← All Concepts
Data Structures
Bloom Filter
A space-efficient probabilistic data structure that tests whether an element is a member of a set with possible false positives but no false negatives.
**How it works:**
- A bit array of m bits, initialized to 0
- k hash functions, each mapping to a position in the array
- Insert: hash element k times, set those k bits to 1
- Lookup: hash element k times, check if ALL k bits are 1
- All 1s → "probably in set" (might be false positive)
- Any 0 → "definitely NOT in set" (no false negatives)
**Parameters:**
- m = number of bits, n = expected elements, k = hash functions
- Optimal k = (m/n) × ln(2)
- For 1% false positive rate: ~10 bits per element
- For 0.1% false positive rate: ~15 bits per element
**Counting Bloom Filter:** Uses counters instead of bits, supports deletion.
**Cuckoo Filter:** Better for delete-heavy workloads, similar space efficiency.

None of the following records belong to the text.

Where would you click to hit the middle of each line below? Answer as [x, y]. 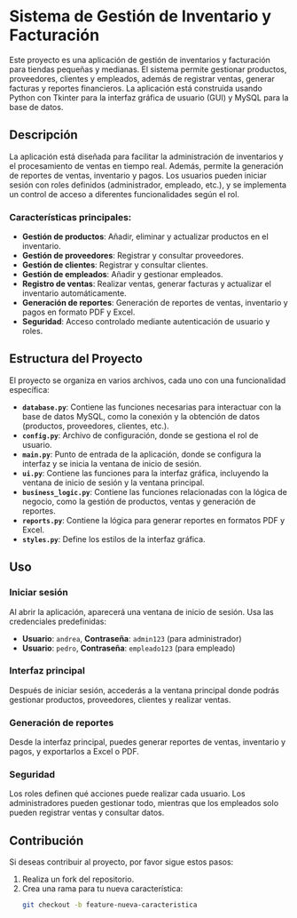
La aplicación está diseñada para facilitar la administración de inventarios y [146, 156]
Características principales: [70, 217]
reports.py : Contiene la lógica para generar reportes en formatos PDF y [153, 520]
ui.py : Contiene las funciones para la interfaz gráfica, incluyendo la [145, 473]
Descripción [43, 135]
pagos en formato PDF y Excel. [78, 312]
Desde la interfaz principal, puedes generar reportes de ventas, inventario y [148, 742]
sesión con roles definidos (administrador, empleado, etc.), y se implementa [148, 185]
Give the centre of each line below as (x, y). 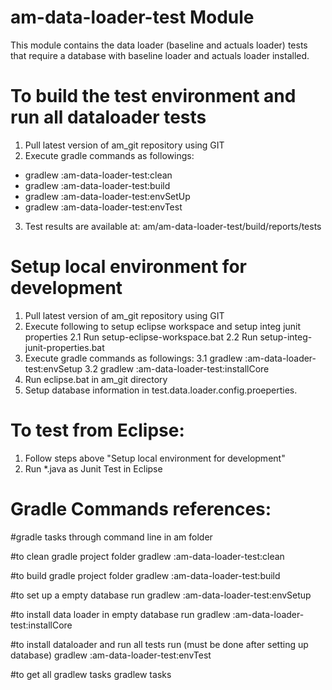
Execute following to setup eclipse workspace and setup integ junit (163, 326)
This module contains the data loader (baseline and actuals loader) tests (159, 45)
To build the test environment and (153, 96)
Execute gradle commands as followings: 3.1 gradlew (133, 358)
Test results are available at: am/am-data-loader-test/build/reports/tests (173, 226)
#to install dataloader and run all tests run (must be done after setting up (159, 644)
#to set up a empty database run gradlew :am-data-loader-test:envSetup (161, 595)
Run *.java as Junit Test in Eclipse (93, 468)
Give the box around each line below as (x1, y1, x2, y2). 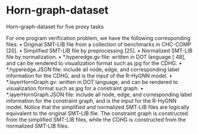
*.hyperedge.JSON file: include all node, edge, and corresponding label (6, 66, 180, 73)
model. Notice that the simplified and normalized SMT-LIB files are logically (6, 103, 190, 110)
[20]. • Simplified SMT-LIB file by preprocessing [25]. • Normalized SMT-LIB (6, 47, 193, 54)
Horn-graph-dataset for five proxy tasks (6, 23, 104, 30)
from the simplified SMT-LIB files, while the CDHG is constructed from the (6, 116, 186, 123)
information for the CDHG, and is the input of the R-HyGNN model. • (6, 72, 173, 79)
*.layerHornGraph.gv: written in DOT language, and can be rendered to (6, 78, 178, 86)
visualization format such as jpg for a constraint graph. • (6, 84, 144, 91)
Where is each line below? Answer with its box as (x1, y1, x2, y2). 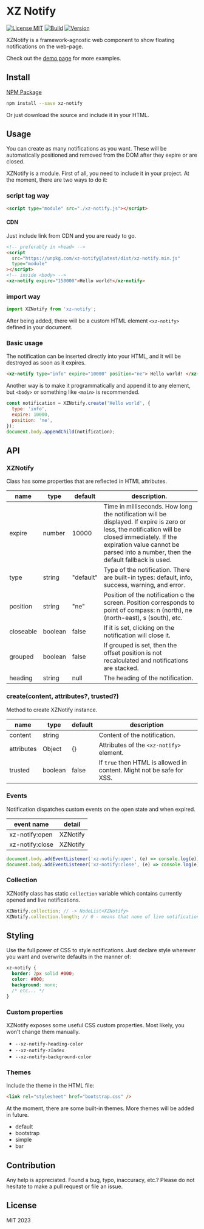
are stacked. (103, 664, 139, 672)
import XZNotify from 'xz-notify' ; (6, 306, 97, 312)
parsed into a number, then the (103, 548, 192, 557)
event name (14, 820, 49, 828)
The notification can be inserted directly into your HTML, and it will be (6, 352, 181, 360)
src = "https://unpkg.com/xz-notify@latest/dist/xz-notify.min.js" (12, 255, 181, 262)
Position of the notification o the (103, 591, 195, 599)
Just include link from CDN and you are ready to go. (6, 232, 137, 239)
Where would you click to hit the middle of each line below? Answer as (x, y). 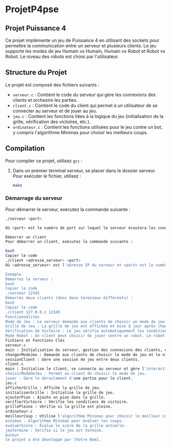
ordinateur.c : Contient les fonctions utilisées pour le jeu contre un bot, (88, 127)
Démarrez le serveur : (29, 279)
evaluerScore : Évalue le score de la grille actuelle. (66, 426)
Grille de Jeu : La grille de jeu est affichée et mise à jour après (81, 326)
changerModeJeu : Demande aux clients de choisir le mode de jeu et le (83, 354)
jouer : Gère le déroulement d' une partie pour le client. (69, 378)
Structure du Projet (36, 72)
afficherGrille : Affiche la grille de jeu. (53, 388)
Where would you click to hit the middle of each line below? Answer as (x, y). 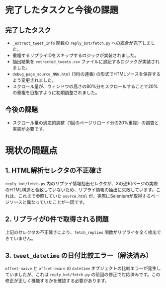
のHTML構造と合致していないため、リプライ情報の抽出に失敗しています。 (81, 190)
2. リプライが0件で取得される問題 (57, 219)
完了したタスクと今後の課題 (62, 10)
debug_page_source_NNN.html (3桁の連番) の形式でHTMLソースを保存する (86, 74)
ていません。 (22, 238)
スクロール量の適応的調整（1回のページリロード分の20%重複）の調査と (85, 123)
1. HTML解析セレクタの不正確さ (54, 171)
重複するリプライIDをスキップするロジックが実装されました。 (76, 55)
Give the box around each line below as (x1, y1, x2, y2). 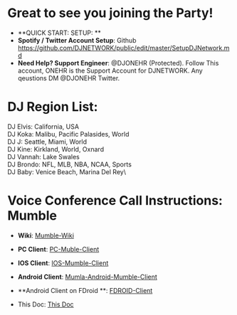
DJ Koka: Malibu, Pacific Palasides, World (7, 129, 130, 138)
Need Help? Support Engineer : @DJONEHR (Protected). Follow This (17, 58, 219, 67)
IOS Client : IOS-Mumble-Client (17, 258, 109, 267)
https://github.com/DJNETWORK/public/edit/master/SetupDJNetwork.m (17, 43, 230, 52)
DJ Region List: (7, 99, 98, 115)
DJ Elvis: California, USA (7, 122, 80, 131)
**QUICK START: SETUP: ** (17, 28, 101, 37)
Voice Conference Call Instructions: (7, 193, 223, 209)

**Implementation:** Redis has built-in Bloom filter support (RedisBloom module).
Common Use Cases
- URL deduplication in web crawlers
- Avoiding unnecessary disk reads in databases (LSM-tree)
- Spam email detection
- Checking if a username is already taken
Advantages
- +Extremely space-efficient compared to hash sets
- +O(k) lookup time (constant, very fast)
- +No false negatives - 'definitely not in set' is always correct
- +Works well at massive scale (billions of elements)
Disadvantages
- -False positives are possible (trade-off with space)
- -Cannot delete elements from standard Bloom filter
- -Cannot enumerate stored elements
- -Requires careful tuning of parameters (m, k)